> [Activity] Output only the lines below from the one holding "Give the centre" down to the one holding "设定是否将符号图添加到现有图形上； fg 为符号的前景色；", both end lines included and every picture dropped.

> [Data to use]
+ + + +
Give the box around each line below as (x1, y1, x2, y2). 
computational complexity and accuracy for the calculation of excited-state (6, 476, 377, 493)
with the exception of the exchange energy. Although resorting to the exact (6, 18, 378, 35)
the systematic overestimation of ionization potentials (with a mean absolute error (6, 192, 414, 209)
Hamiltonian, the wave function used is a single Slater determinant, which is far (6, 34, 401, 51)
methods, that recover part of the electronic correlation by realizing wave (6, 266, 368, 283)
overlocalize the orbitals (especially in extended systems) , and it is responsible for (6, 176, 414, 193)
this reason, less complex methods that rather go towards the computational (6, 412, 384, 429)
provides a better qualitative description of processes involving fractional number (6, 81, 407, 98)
+ + + +
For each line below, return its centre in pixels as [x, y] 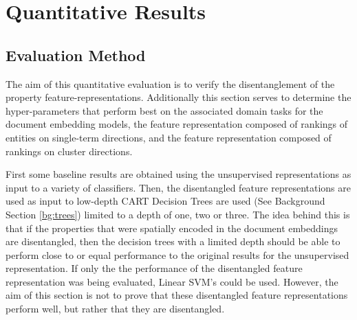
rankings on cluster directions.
+ + + +
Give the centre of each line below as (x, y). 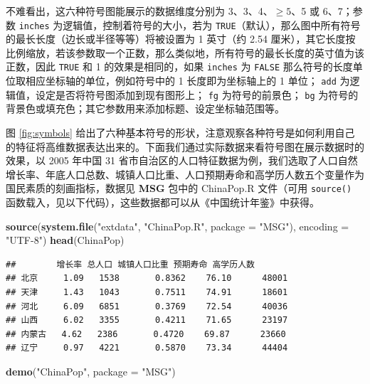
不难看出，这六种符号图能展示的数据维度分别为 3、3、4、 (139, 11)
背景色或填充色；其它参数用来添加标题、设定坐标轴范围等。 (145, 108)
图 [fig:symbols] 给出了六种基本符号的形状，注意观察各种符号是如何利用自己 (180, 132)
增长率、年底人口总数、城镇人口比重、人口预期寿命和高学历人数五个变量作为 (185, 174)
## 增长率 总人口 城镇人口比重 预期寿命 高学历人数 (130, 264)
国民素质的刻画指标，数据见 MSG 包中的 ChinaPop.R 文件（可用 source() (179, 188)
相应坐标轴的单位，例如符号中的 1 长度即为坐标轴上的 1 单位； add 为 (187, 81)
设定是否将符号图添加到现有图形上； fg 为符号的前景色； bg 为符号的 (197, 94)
+ + + +
> [Exercise output]
Give the centre of each line below as (x, y). 
不难看出，这六种符号图能展示的数据维度分别为 3、3、4、 (139, 11)
背景色或填充色；其它参数用来添加标题、设定坐标轴范围等。 (145, 108)
图 [fig:symbols] 给出了六种基本符号的形状，注意观察各种符号是如何利用自己 (180, 132)
增长率、年底人口总数、城镇人口比重、人口预期寿命和高学历人数五个变量作为 (185, 174)
## 增长率 总人口 城镇人口比重 预期寿命 高学历人数 (130, 264)
国民素质的刻画指标，数据见 MSG 包中的 ChinaPop.R 文件（可用 source() (179, 188)
相应坐标轴的单位，例如符号中的 1 长度即为坐标轴上的 1 单位； add 为 (187, 81)
设定是否将符号图添加到现有图形上； fg 为符号的前景色； bg 为符号的 (197, 94)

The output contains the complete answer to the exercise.